• _DATA UNDER STUDY_:

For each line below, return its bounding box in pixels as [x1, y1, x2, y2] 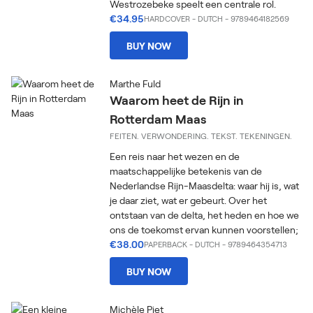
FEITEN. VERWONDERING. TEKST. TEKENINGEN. [110, 131, 293, 140]
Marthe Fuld [110, 78, 161, 89]
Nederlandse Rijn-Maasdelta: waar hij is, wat [110, 180, 300, 191]
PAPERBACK [144, 240, 188, 249]
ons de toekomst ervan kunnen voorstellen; [110, 224, 299, 235]
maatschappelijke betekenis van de [110, 165, 263, 177]
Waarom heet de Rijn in [110, 92, 245, 108]
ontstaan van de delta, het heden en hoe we [110, 209, 300, 221]
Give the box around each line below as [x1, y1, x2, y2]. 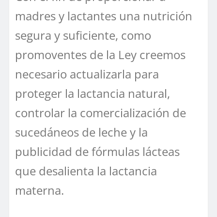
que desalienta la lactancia [15, 162, 157, 179]
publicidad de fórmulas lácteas [15, 143, 180, 159]
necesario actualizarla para [15, 65, 159, 82]
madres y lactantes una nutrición [15, 7, 192, 24]
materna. [15, 182, 64, 198]
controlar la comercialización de [15, 104, 186, 121]
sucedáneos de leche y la [15, 124, 148, 140]
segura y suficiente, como [15, 27, 151, 43]
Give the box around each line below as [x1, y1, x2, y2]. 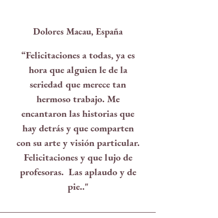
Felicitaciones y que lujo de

• _EXERCISE DETAILS_: I'd like the data above duplicated exactly, with no pictures included.

• _RESPONSE AREA_:
For each line below, return its bounding box in pixels as [x1, y1, x2, y2] 
FEITEN. VERWONDERING. TEKST. TEKENINGEN. [110, 131, 293, 140]
Marthe Fuld [110, 78, 161, 89]
Nederlandse Rijn-Maasdelta: waar hij is, wat [110, 180, 300, 191]
PAPERBACK [144, 240, 188, 249]
ons de toekomst ervan kunnen voorstellen; [110, 224, 299, 235]
maatschappelijke betekenis van de [110, 165, 263, 177]
Waarom heet de Rijn in [110, 92, 245, 108]
ontstaan van de delta, het heden en hoe we [110, 209, 300, 221]
Give the box around each line below as [x1, y1, x2, y2]. 
que desalienta la lactancia [15, 162, 157, 179]
publicidad de fórmulas lácteas [15, 143, 180, 159]
necesario actualizarla para [15, 65, 159, 82]
madres y lactantes una nutrición [15, 7, 192, 24]
materna. [15, 182, 64, 198]
controlar la comercialización de [15, 104, 186, 121]
sucedáneos de leche y la [15, 124, 148, 140]
segura y suficiente, como [15, 27, 151, 43]
Give the box around each line below as [x1, y1, x2, y2]. 
Felicitaciones y que lujo de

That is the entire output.